PROBLEM REQUIREMENTS. Search the listing for the word "best" and return each line that contains it.

_ _ _

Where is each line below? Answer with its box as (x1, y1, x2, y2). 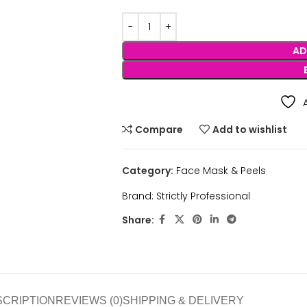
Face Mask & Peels (175, 164, 266, 177)
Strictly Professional (156, 189, 250, 203)
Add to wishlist (212, 123, 288, 136)
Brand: (121, 189, 156, 203)
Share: (121, 212, 154, 227)
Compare (135, 123, 184, 136)
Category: (121, 164, 173, 177)
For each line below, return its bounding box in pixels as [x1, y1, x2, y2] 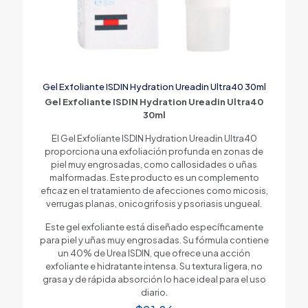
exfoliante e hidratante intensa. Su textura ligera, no [45, 260, 263, 272]
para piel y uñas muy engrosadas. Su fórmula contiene [39, 234, 269, 245]
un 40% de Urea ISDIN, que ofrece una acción [58, 247, 250, 258]
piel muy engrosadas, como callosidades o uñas [51, 158, 257, 170]
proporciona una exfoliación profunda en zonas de [45, 145, 263, 157]
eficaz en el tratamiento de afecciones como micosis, [40, 184, 268, 196]
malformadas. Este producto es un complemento [49, 171, 259, 183]
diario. [140, 286, 168, 298]
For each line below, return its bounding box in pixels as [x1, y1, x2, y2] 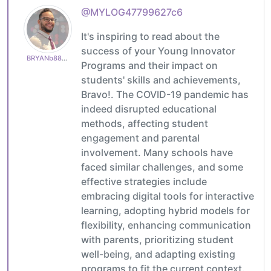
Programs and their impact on [81, 59, 218, 71]
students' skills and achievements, [81, 73, 241, 86]
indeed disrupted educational [81, 102, 217, 115]
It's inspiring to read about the [81, 30, 220, 42]
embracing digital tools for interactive [81, 189, 254, 202]
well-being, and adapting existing [81, 247, 235, 260]
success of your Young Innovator [81, 44, 235, 57]
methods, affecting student [81, 117, 208, 129]
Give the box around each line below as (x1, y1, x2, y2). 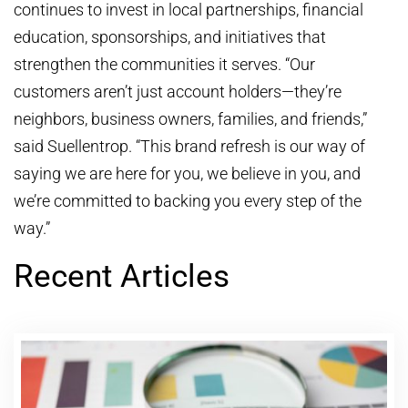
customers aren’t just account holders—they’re (14, 81, 342, 101)
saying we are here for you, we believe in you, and (14, 163, 361, 183)
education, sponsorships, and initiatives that (14, 26, 326, 46)
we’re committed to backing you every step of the (14, 190, 362, 210)
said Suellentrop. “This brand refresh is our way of (14, 136, 365, 156)
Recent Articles (14, 257, 229, 295)
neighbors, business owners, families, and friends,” (14, 108, 367, 128)
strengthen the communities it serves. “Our (14, 54, 315, 74)
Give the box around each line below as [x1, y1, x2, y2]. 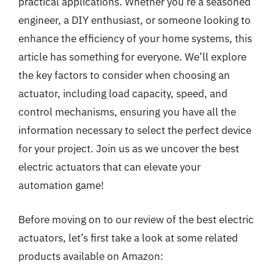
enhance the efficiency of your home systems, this [18, 32, 252, 45]
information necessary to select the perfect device [18, 124, 251, 137]
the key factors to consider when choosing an [18, 68, 230, 82]
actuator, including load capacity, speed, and [18, 87, 228, 100]
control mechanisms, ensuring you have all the [18, 105, 236, 119]
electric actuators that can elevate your [18, 160, 201, 174]
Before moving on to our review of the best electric [18, 212, 254, 226]
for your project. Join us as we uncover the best [18, 142, 239, 155]
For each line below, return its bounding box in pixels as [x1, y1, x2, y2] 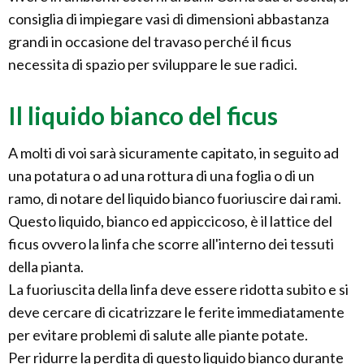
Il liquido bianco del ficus [8, 101, 278, 131]
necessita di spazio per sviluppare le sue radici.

_ _ _

EXPECTED OUTPUT.
Before moving on to our review of the best electric [18, 212, 254, 226]
for your project. Join us as we uncover the best [18, 142, 239, 155]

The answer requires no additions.